# VERY healthy Spicy Red Fish Stew recipe



## kitchenelf (Aug 12, 2005)

Well, I am having a VERY healthy Spicy Red Fish Stew - posted here

2 cups is a considered a "whole" meal - you need nothing else with it - our platelets usually feel a tad sticky so we like a "hearty" (get it????) red wine.

I hope everyone has a most enjoyable weekend!!!!

If you are a fish lover then you will most definately like this.  You can also use lemon instead of lime and scallops instead of the tilapia.  I have tried many varieties of fish - tilapia and possibly orange roughy have the best texture for this!!  Spice it up with more chili flakes to burn those calories!


----------



## callie (Aug 12, 2005)

Thanks, ke!!  I've copied, pasted and saved this one.


----------



## mudbug (Aug 14, 2005)

Perfect, elfie.  I've had some roasted red peppers in the fridge waiting for me to decide what to do with them.  This stew will fit the bill!


----------



## abjcooking (Aug 14, 2005)

I tried this stew a few months ago and loved it.  It is now in my favorite's cookbook.


----------



## kitchenelf (Aug 14, 2005)

It's a very "clean" stew - I'm glad you liked it abj - I know it's good - but lots of things posted here are good!!!!!  I want to try everything!!!!!!

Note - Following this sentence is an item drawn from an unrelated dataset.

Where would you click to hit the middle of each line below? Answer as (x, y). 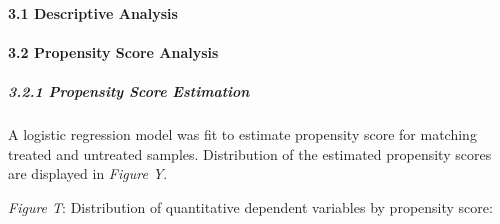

abj - Rachel Ray has a recipe Venetian Shrimp and Scallops.  The only thing I did different to the Venetian recipe is reduced it a LOT more than she said - The part that says "when liquids come to a boil" I let it simmer about 20 minutes longer probably - but it was well worth the wait.  The tastes are very similar and the Venetian recipe is JUST as good!  Just a tad different.  This dish went really well with the Panzanella salad we served with it.


----------



## abjcooking (Aug 15, 2005)

Thanks kitchenelf,  I usually have to order my scallops from a store called fresh direct here or go accross town to the fish markets, but I have copied and pasted it for when I do get some.


----------